Saturday, May 28, 2005

More on Lay Interference

Neil Whipkey, a recent advocate of single payer in this space, weighs in on the subject of lay interference. What he says is not new to health care executives but he puts it succinctly and readers not so intimately involved in health care may find it informative.

For the most part, healthcare leaders are lay people. That may account, to a small extent, why some are reluctant to be more assertive in addressing clinical problems.

I believe there are other reasons which play a more significant role in the executive's decision to "look the other way". Two of the reasons are related to the fear factor(s). Fear factor #1 is: A totally disorganized medical staff can organize in a heartbeat, once they have determined the administrator needs to go. Reality is that all too often they can and do make this scenario happen, especially if they believe one of their colleagues is under the microscope for clinical shortcomings. Fear factor #1 results in fear of instant job loss. Fear factor #2 is: Any investigation into clinical issues may see your number one admitting physician pack up and go across town. This can play out along the same lines as fear factor #1 with the difference being that in fear factor #2 the "posse" will be the hospital board. In either case it can have the same result.

Factor #3 is: the Amoeba virus (instant loss of backbone). However, the Amoeba virus can often serve as an antidote for the previous two fear factors. The truth is those executives who resort to the Amoeba antidote will find themselves in the Jekyll/Hyde syndrome. Each use of the antidote will result in less and less protection. In the end the result is the same, one posse or the other will get the executive out of town.

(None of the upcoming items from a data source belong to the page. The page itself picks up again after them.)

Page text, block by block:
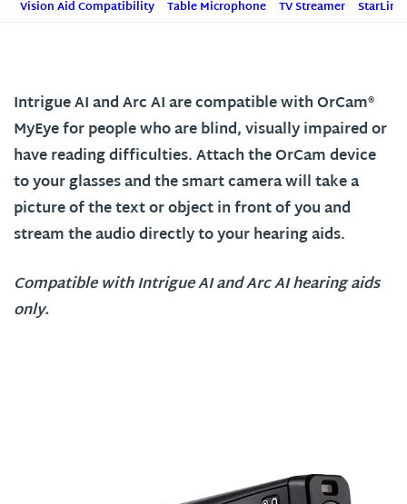
Vision Aid Compatibility Table Microphone TV Streamer
Intrigue AI and Arc AI are compatible with OrCam®
MyEye for people who are blind, visually impaired or
have reading difficulties. Attach the OrCam device
to your glasses and the smart camera will take a
picture of the text or object in front of you and
stream the audio directly to your hearing aids.
Compatible with Intrigue AI and Arc AI hearing aids
only.

There is a way for the health care executive to meet this challenge and his responsibility to the patients. Do your homework, enlist the support of some champions from the medical staff, and have a process that is consistent, fair, and objective. The process is the most important piece and it is the process that needs to be protected (not the administrator or physician). With that said the executive has to play the dual role of advocating both for the physician under review and the patient who got less than the acceptable standard of care. If your process is sound you (the administrator), the physician, and the patient will all be protected and the right thing will be done. Good luck.